Au-delà de la question de la responsabilité pénale et politique des auteurs ou des commanditaires, ces événements montrent à quel point la liberté d’expression est menacée en Grèce. Ces affaires ne concernent pas seulement les journalistes qui exercent aujourd’hui leur métier dans ce pays et dont des droits tels que la protection de leurs sources et de leur sécurité ne sont plus garantis. Elles concernent également chaque citoyen qui ne peut plus ressentir aucune sécurité. Mais, indépendamment du fait qu’on touche ici à l’un des fondements des valeurs européennes, celui de la pérennité de la liberté d’expression, un autre enjeu majeur surgit : regagner la confiance des citoyens en leurs représentants.
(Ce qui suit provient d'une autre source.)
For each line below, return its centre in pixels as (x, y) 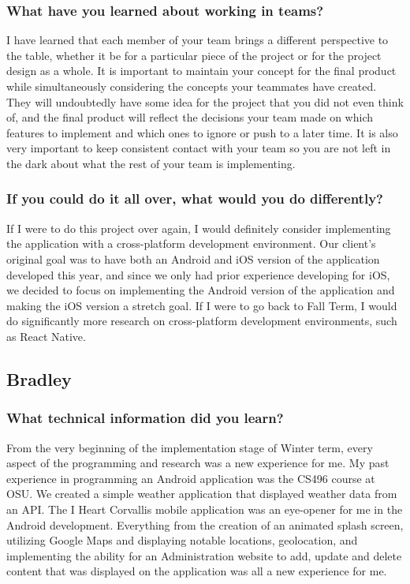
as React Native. (46, 336)
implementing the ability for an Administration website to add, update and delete (204, 555)
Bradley (39, 378)
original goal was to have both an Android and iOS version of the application (193, 258)
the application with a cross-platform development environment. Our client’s (191, 243)
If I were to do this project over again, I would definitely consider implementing (199, 228)
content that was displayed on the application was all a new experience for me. (197, 571)
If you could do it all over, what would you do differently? (195, 198)

Ce dernier constat se trouve au cœur des débats politiques et journalistiques aujourd’hui en Grèce, alors que se tiendront prochainement les élections législatives.

Sources :

  • « Un nouveau rapport révèle le fonctionnement de Predator, un logiciel espion conçu par l’entreprise Cytrox », Florian Reynaud, Le Monde, 17 décembre 2021.
  • « Classement mondial de la liberté de la presse 2022 : la nouvelle ère de la polarisation », rsf.org/fr
  • « Lettre destinée aux Reporters sans frontières », par Ioannis Oikonomou, 4 mai 2022.
  • « Dispositions d’urgence pour la protection de la santé publique des effets persistants de la pandémie du Covid-19, du développement, de la protection sociale, de la réouverture des tribunaux et d’autres questions », loi 4790/2021, article 87, votée le 31 mars 2021 par le Parlement grec.
  • « Nikos Androulakis : il a déposé une plainte auprès de l’Autorité de protection des donnés pour les écoutes téléphoniques » [en grec], tovima.gr, 3 août 2022.
  • « Il surveillait ces personnes-là » [en grec], Documento, 6 novembre 2022.
  • Entretien du Premier ministre grec Kyriakos Mitsotakis accordé au journaliste Nikos Chatzinikolaou, Mégaron Maxímou, Athènes, 7 novembre 2022.
  • « Nikos Androulakis [s’adresse] à la Cour européenne des droits de l’homme » [en grec], kathimerini.gr, 7 décembre 2022.